By Phil Marsh

Two sets of new trains commence operations as a new train service operates linking two major towns for the first time.

Published: 21st July 2016

How are these trains linked?

The brand new Thameslink trains have just been introduced into public service and will gradually be operating more and more trains over the next few months and years. The Siemens built Class 700 trains are designed to accommodate up to 1750 passengers and will, and once the Thameslink upgrade is complete in 2018, transform cross London travel.

The train was initially introduced in late June to help carry more passengers while the Southern rail strikes were underway running between Brighton and London. The train has now been introduced on services between Brighton and other locations south of London and Bedford through central London.

To accommodate more and more passengers, the trains have wider doors and aisles to speed up passengers joining and alighting and it is possible to walk through the whole length of the train allowing Thameslink said, a greater sense of on-board security. Seating is two-by-two across the carriage rather than the cramped three by two in many trains.

Airport links

Passengers’ needs have been designed into the train with the provision of more luggage space which is vital as these trains will link Gatwick and Luton airports with London and air-conditioning will react to the number of passengers travelling to help create a better journey.

The frequency of trains and the variety of stations served could cause confusion to passengers so each carriage has electronic signs showing which carriages have more space to sit or stand and also show real time service information.
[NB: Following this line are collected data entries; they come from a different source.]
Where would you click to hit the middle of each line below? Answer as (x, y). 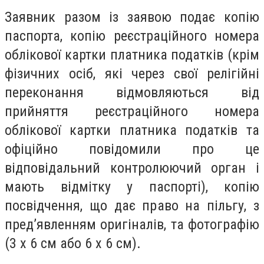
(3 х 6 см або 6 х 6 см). (73, 243)
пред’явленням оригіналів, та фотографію (132, 224)
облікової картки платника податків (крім (132, 55)
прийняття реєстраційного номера (132, 111)
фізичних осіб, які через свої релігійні (132, 73)
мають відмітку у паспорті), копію (132, 187)
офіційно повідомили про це (132, 149)
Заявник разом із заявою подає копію (132, 17)
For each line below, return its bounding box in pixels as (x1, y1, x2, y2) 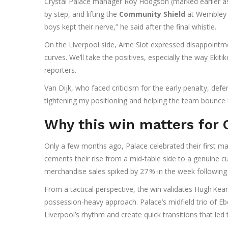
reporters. (44, 65, 76, 75)
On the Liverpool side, (44, 40, 119, 50)
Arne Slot (119, 40, 149, 50)
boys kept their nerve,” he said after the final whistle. (44, 22, 216, 32)
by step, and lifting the (44, 9, 119, 19)
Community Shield (119, 9, 185, 19)
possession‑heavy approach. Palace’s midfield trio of (44, 197, 219, 207)
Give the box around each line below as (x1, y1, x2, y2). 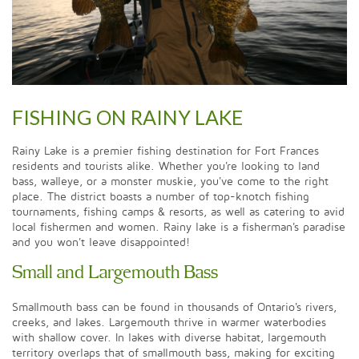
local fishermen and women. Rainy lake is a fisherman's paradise (12, 220, 345, 233)
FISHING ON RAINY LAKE (12, 104, 243, 129)
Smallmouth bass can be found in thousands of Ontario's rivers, (12, 301, 337, 313)
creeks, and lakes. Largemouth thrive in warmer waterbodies (12, 316, 326, 329)
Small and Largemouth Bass (12, 260, 218, 284)
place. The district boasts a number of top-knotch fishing (12, 190, 309, 203)
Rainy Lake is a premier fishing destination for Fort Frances (12, 144, 319, 157)
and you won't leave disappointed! (12, 236, 190, 248)
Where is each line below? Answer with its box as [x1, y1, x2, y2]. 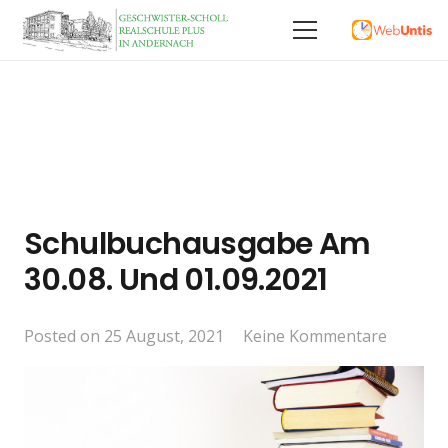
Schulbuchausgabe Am [24, 222, 371, 265]
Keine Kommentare [243, 324, 388, 347]
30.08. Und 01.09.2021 [24, 258, 328, 301]
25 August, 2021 [104, 324, 224, 347]
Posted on [24, 324, 104, 347]
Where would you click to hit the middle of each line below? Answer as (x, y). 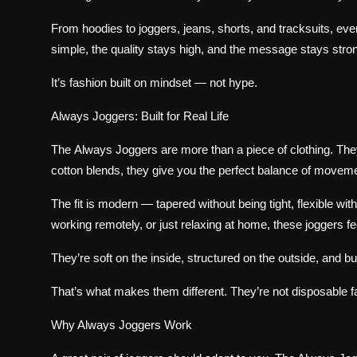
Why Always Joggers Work (122, 325)
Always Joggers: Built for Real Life (140, 116)
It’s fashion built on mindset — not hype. (154, 83)
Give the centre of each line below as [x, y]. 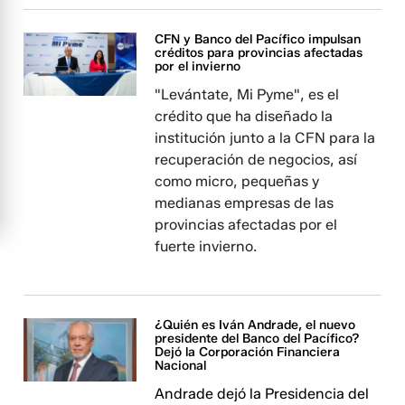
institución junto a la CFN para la [265, 138]
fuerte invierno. [206, 246]
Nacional [181, 366]
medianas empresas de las [245, 203]
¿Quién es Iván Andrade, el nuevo [255, 325]
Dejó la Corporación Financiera [248, 352]
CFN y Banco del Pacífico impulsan [258, 39]
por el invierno [198, 66]
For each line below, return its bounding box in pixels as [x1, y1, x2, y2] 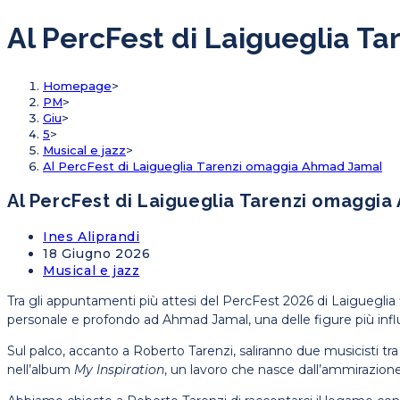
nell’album [7, 362, 74, 379]
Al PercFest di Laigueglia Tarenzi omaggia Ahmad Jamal [43, 158, 382, 173]
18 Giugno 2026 [43, 246, 151, 262]
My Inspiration [74, 362, 164, 379]
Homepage [43, 78, 112, 93]
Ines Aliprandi [43, 229, 140, 246]
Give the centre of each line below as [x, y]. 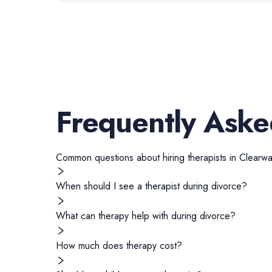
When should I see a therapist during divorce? [151, 186]
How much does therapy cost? [119, 246]
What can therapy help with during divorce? [146, 216]
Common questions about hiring [122, 158]
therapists [207, 158]
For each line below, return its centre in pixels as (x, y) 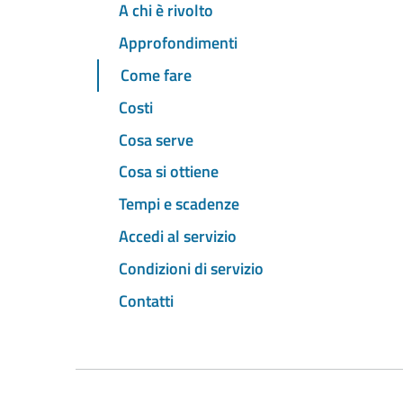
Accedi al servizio (178, 236)
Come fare (156, 76)
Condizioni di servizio (191, 268)
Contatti (146, 300)
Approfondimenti (178, 43)
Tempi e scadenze (179, 204)
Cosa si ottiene (169, 172)
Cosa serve (156, 139)
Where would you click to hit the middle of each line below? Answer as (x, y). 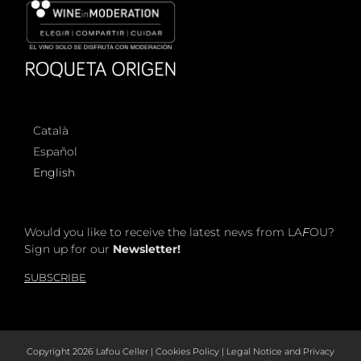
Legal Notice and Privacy (280, 351)
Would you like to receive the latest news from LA (163, 232)
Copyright (50, 351)
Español (55, 152)
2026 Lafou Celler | (114, 351)
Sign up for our (68, 249)
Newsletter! (147, 249)
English (54, 173)
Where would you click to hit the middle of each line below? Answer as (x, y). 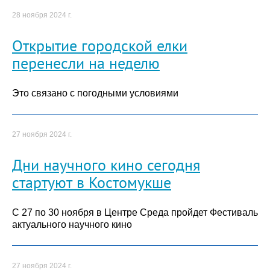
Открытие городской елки (100, 45)
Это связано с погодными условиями (95, 93)
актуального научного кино (72, 224)
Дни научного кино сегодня (106, 164)
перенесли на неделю (86, 62)
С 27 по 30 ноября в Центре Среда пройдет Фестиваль (135, 212)
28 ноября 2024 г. (42, 15)
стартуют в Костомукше (92, 182)
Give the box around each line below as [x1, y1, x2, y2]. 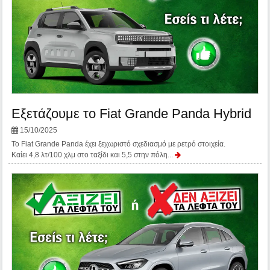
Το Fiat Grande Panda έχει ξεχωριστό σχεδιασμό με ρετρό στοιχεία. [11, 140, 226, 149]
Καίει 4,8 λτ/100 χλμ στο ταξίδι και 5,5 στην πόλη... [11, 151, 175, 160]
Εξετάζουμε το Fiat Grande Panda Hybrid [11, 106, 252, 122]

Toilets are fully accessible for disabled passengers, those with pushchairs or needing baby changing facilities and provision for full-sized bikes has been made outside the peak hours but includes storage facilities for folding bikes on peak services.

When the 115 strong fleet is fully introduced, they will operate between Peterborough and Cambridge to the south coast in addition to existing destinations.

They said: Siemens Thameslink Programme Director Dave Hooper said:

“This success represents a step change in cross-London commuter train experience with the latest state-of-the-art train design and on board systems equipment. This has been achieved by many people across our European in-house team and supply chain in design, testing, train manufacturing and depot construction.

The service team at Three Bridges depot is very proud to take over the leadership of these new trains from the development phase into passenger service operation and we look forward to entering more new trains into service over the coming months.”

Andy Pitt, Executive Chairman of Cross-London Trains, said:

“I am delighted that the new Class 700 trains are entering into passenger service. It’s great to see that passengers are starting to benefit from the massive investment in this brand new train fleet which will deliver much needed additional capacity to the rail network.”

New Hitachi train makes first electric-powered run on the Great Western main line

The troubled Great Western main line electrification project reached a new stage when a Class 800 Hitachi train ran under energised overhead wires for the first time. The wires were energised between Reading and Didcot which has become the test zone and the train ran at up to 125mph without incident.

The Intercity Express Train operated between Reading and Didcot on the mornings of Saturday 16 July and Sunday 17 July in a series of exercises designed to test the overhead electric power system and two test runs reached 125mph. The tests were overseen by Network Rail, the train provided by Agility Trains and Hitachi Rail Europe.

They said:

Mark Langman, route managing director for Network Rail Western

This is a great step forward, and I’d like to pay tribute to the team who have worked very hard to make this happen. This is the future of rail being built before our eyes and it’s a very exciting time to be involved in this project. This weekend we’ve come a big step closer to providing faster, quieter, and more efficient services to the people of the region who depend on railways. Testing will continue as construction proceeds with public services scheduled to begin from 2019.

First service ever between Milton Keynes and Bedford

The Bedford to Bletchley 16 mile branch line is a rural slow service taking around 40 minutes calling at many stations on the route. It is usually closed on Sundays but this year, London Midland ran trains on the line in conjunction with the Bedford River Festival and Firework show. Not only did they operate trains on Sunday 17 July but they were extended to Milton Keynes which brought the first direct services between the two major towns.

To mark the occasion, Iain Stewart MP and Chairman of the East West Rail all-party group flagged the first train away at 1337hrs using a Class 150 two carriage diesel unit. Trains, which were well loaded, ran between the two locations for the rest of the day in a preview of what will happen on a regular basis when the line is upgraded in four years.

And how are all these trains connected?

Trains will run between Bedford, Milton Keynes, Didcot and Reading in the next three or four years making rail travel easier. This will be made possible by the re-opening of the Bletchley to Bicester line to passengers, after a 50-year break.